The proposed data was divided into two groups: 44 training samples and 30 testing samples, with an equal split between positive and negative cases. The data of 22 positive glioma patients in the training set and 15 positive glioma patients in the test set were obtained from 2 researches10,11. Additionally, a total of 37 healthy human negative samples from the training and test samples were obtained from IMMUNOSEQ ANALYZER (https://clients.adaptivebiotech.com/).

The raw data from the training samples underwent high-throughput TCR sequencing analysis, resulting in a total of 1,527,623 TCR β sequences. We obtained information about the presence of each sequence in the samples. However, due to the enormous size of the data, it is challenging to incorporate it directly into the classification model. At the same time, cluster identification in high-dimensional sequencing data also faces challenges due to its inherent complexity12. Therefore, we performed feature selection using Fisher’s exact test as we described previously8. We screened 602 TCR β sequences with a P-value less than 0.1, which exhibited a higher correlation with glioma diagnosis, to be used as features for determining glioma.

Classification effects on TCR diversity indices

For these 74 samples, we analyzed TCR diversity, clonality and singleton frequency. According to the common bioindicator system, the article obtains each common immunome sequencing result index corresponding to positive negative samples, such as Clonality index, Shannon diversity index, inverse Simpson diversity index, VJ diversity index, Singleton ratio, and Simpson diversity index these 6 indices.

Of the above indices, the Clonality index is used to measure the extent of TCR clone amplification and to assess the number and proportion of major clones in tumors, with higher values indicating a higher frequency of amplification of some TCR clones. Clonality takes values between 0 and 1, with a value of 0 indicating that each individual is unique and no clone is amplified; a value of 1 indicating that all individuals are copies of the same clone. The index is calculated as follows, where productive unique represents the total number of TCR clones in the sample and diversity is the result of the Shannon diversity index13.

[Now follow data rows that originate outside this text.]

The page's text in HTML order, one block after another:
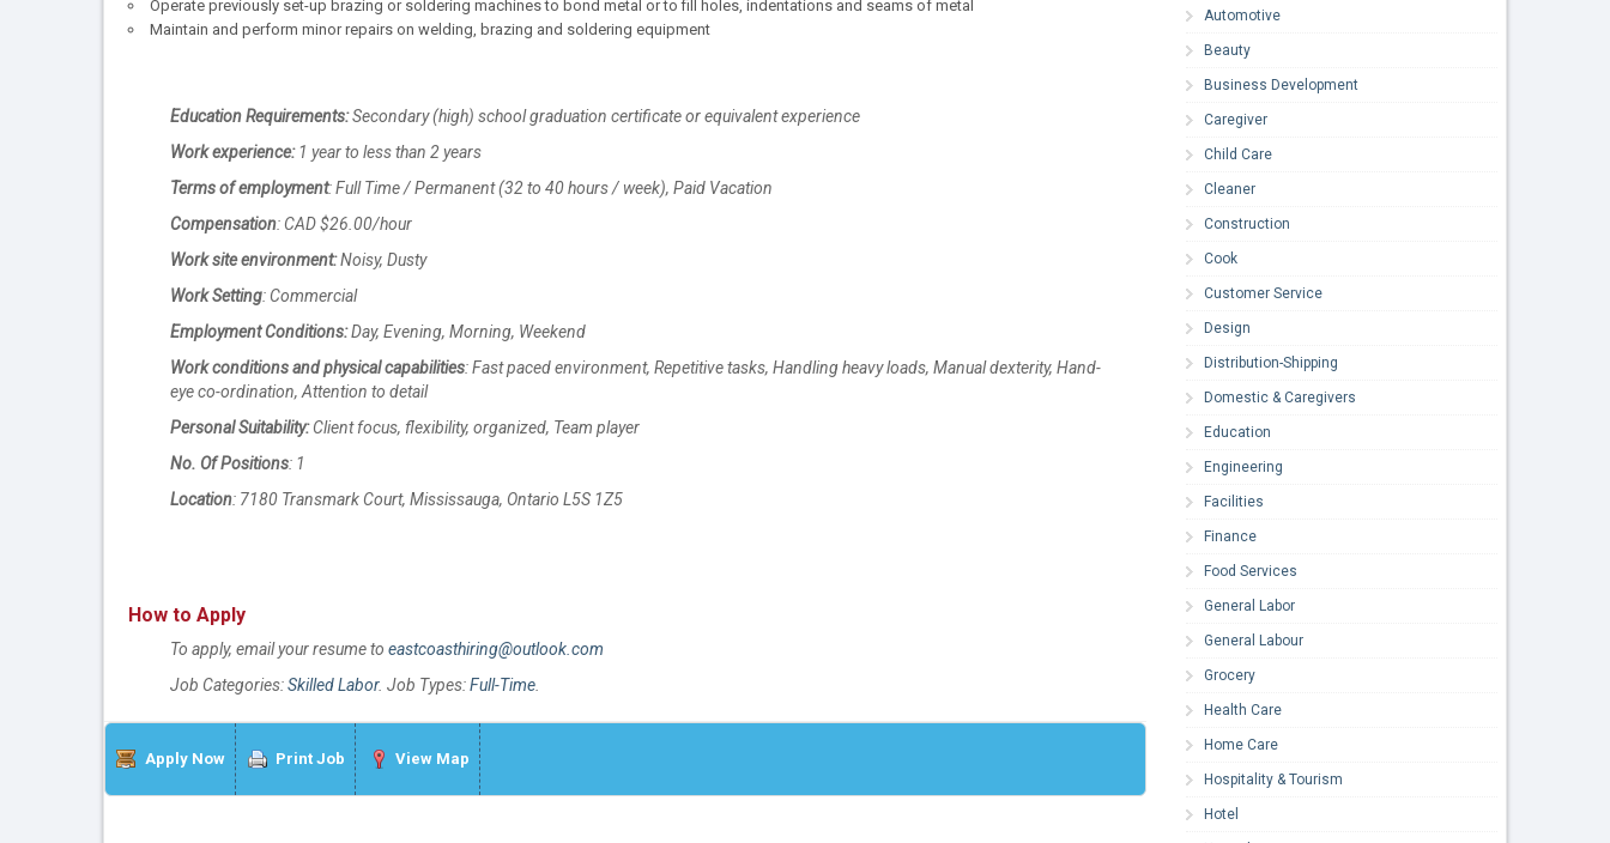
Operate previously set-up brazing or soldering machines to bond metal or to fill holes, indentations and seams of metal
Maintain and perform minor repairs on welding, brazing and soldering equipment
Education Requirements:Secondary (high) school graduation certificate or equivalent experience
Work experience:1 year to less than 2 years
Terms of employment: Full Time / Permanent (32 to 40 hours / week), Paid Vacation
Compensation: CAD $26.00/hour
Work site environment:Noisy, Dusty
Work Setting: Commercial
Employment Conditions:Day, Evening, Morning, Weekend
Work conditions and physical capabilities: Fast paced environment, Repetitive tasks, Handling heavy loads, Manual dexterity, Hand-
eye co-ordination, Attention to detail
Personal Suitability:Client focus, flexibility, organized, Team player
No. Of Positions: 1
Location: 7180 Transmark Court, Mississauga, Ontario L5S 1Z5
How to Apply
To apply, email your resume to eastcoasthiring@outlook.com
Job Categories:Skilled Labor. Job Types:Full-Time
Apply Now Print Job View Map
Automotive
Beauty
Business Development
Caregiver
Child Care
Cleaner
Construction
Cook
Customer Service
Design
Distribution-Shipping
Domestic & Caregivers
Education
Engineering
Facilities
Finance
Food Services
General Labor
General Labour
Grocery
Health Care
Home Care
Hospitality & Tourism
Hotel
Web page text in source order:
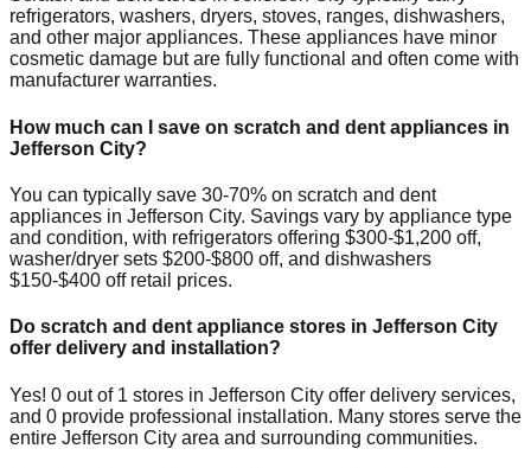
refrigerators, washers, dryers, stoves, ranges, dishwashers,
and other major appliances. These appliances have minor
cosmetic damage but are fully functional and often come with
manufacturer warranties.
How much can I save on scratch and dent appliances in
Jefferson City?
You can typically save 30-70% on scratch and dent
appliances in Jefferson City. Savings vary by appliance type
and condition, with refrigerators offering $300-$1,200 off,
washer/dryer sets $200-$800 off, and dishwashers
$150-$400 off retail prices.
Do scratch and dent appliance stores in Jefferson City
offer delivery and installation?
Yes! 0 out of 1 stores in Jefferson City offer delivery services,
and 0 provide professional installation. Many stores serve the
entire Jefferson City area and surrounding communities.
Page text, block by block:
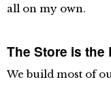
all on my own.
The Store is the
We build most of
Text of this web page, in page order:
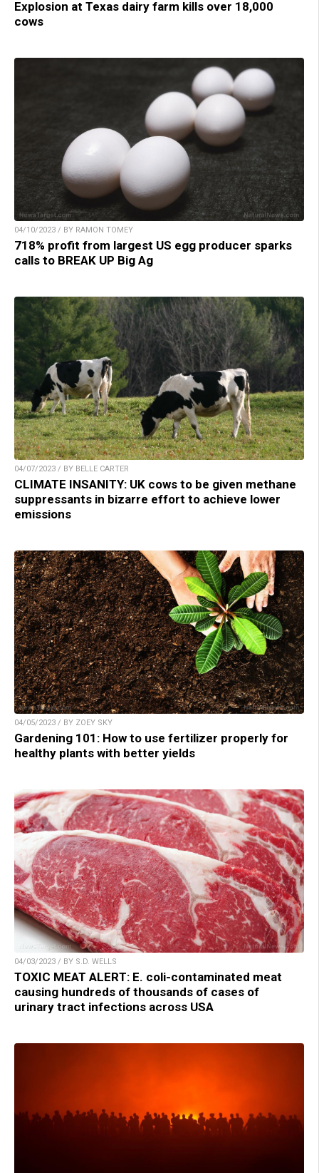
Explosion at Texas dairy farm kills over 18,000
cows
04/10/2023 / BY RAMON TOMEY
718% profit from largest US egg producer sparks
calls to BREAK UP Big Ag
04/07/2023 / BY BELLE CARTER
CLIMATE INSANITY: UK cows to be given methane
suppressants in bizarre effort to achieve lower
emissions
04/05/2023 / BY ZOEY SKY
Gardening 101: How to use fertilizer properly for
healthy plants with better yields
04/03/2023 / BY S.D. WELLS
TOXIC MEAT ALERT: E. coli-contaminated meat
causing hundreds of thousands of cases of
urinary tract infections across USA
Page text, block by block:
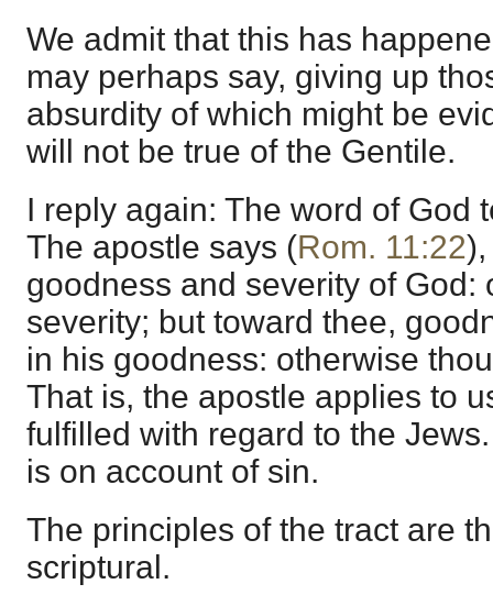
We admit that this has
may perhaps say, giving up
absurdity of which might be
will not be true of the Gentile.
I reply again: The word of God
The apostle says (Rom. 11:22
goodness and severity of God:
severity; but toward thee,
in his goodness: otherwise
That is, the apostle applies to
fulfilled with regard to the
is on account of sin.
The principles of the tract are
scriptural.
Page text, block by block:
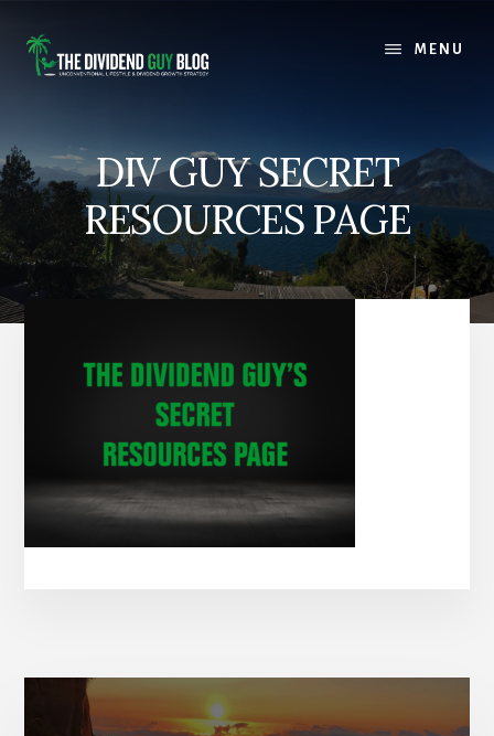
content
footer
MENU
DIV GUY SECRET
RESOURCES PAGE
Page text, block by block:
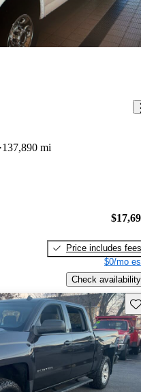
137,890 mi
Price includes fees
$0/mo
Check availability
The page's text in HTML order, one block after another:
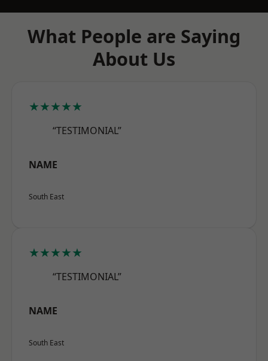
What People are Saying
About Us
★★★★★
“TESTIMONIAL”
NAME
South East
★★★★★
“TESTIMONIAL”
NAME
South East

$$ {\text{Clonality}} = 1 – \frac{{{\text{diversity}}}}{{\ln \;({\text{productive}}\;{\text{uniques}})}} $$

The Hvj diversity index is used to measure the diversity of V-J gene combinations of TCR clones in the sample. The index measures the frequency of the ith V-J gene fragment combination use type in the sample by the ratio of pi, thus reflecting the degree of T cell expansion. This index can also be used to reflect the replicative proliferation capacity following stress generated by T-specific recognition of antigen, with higher values indicating a greater degree of clonal amplification, which is calculated as follows14.

$$ H^{\prime} = – { }\sum {\text{p}}_{{\text{i}}} {\text{ln}}\left( {{\text{p}}_{{\text{i}}} } \right) $$

where pi stands for the frequency of the ith V-J gene fragment combination.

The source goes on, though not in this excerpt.